The other shame is that the Leafs barely did anything in the offseason to improve the team. They added an unproven goalie and some roleplayers, but nothing that will help the Leafs’ soon-to-be 36 year old soft Swedish superstar Mats Sundin, who will make a whopping $7.5 million this season, take the team beyond the first or second round of the playoffs. The Toronto Maple Leafs’ record over the last thirty years depicts a team that has gone so stagnant that if it were a cool beverage, the city’s fans would surely be stricken with malaria.
Meanwhile, the Raptors have hired one of the league's most cunning, young general managers in Bryan Colangelo who has singlehandedly put his signature on the team this past offseason. Colangelo scored the top overall pick and added some international flavor by adding Andrea Bargnani in the draft and two valuable Euroleague players in Jorge Garbajosa and Anthony Parker. Not to mention that Colangelo has addressed the Raptors always-murky point guard situation by adding perhaps the team's first legitimate pass-first threat in T.J. Ford, who won the Wooden Award after his sophomore year in college. With these acquisitions and a payroll free of inflated contracts, the Raptors future is looking exceptionally bright.
Another accusation thrown at the Raptors in a last-ditch effort for credibility from a Canadian basketball readership is that the team detracts from the country’s economy because basketball players tend to live in the U.S. Strachan also claims that the U.S. “is full of self-centred idiots with money”. Do I taste a smidge of bitterness towards the country that bought out the Winnipeg Jets and Quebec Nordiques and removed them from their disloyal fans that successfully let two more Canadian teams slip from our country’s grasp? Strachan thanks them in his column for taking the Grizzlies out of Vancouver, why no kudos to Jets and Nords fans who ignored their teams to the point that they went somewhere else.

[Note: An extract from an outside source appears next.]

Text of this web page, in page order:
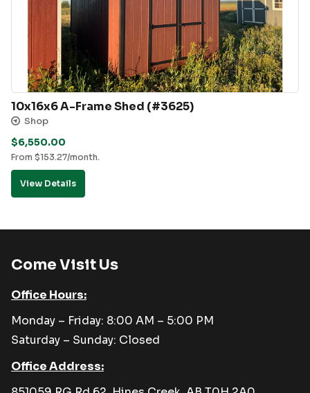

Before I wrap up, let it be known that I acknowledge hockey as Canada’s most popular sport. There are no ifs, ands or buts about it; we live in a country where our national and cultural identities are defined by the popularity of hockey. It’s simply a shame that the last time a Canadian team won the cherished Stanley Cup was 13 years ago and meanwhile, Americans would rather watch the World Series of Poker on ESPN, while hockey decays on OLN. It’s alright to be bitter while the tradition of hockey continues to suffer and basketball thrives as a truly global sport with a talent pool that is slowly catching up to North America’s. But I beg of you Mr. Strachan, do not take your bitterness out on Canadian basketball fans, besides, I need not remind you what the term “puckhead” rhymes with.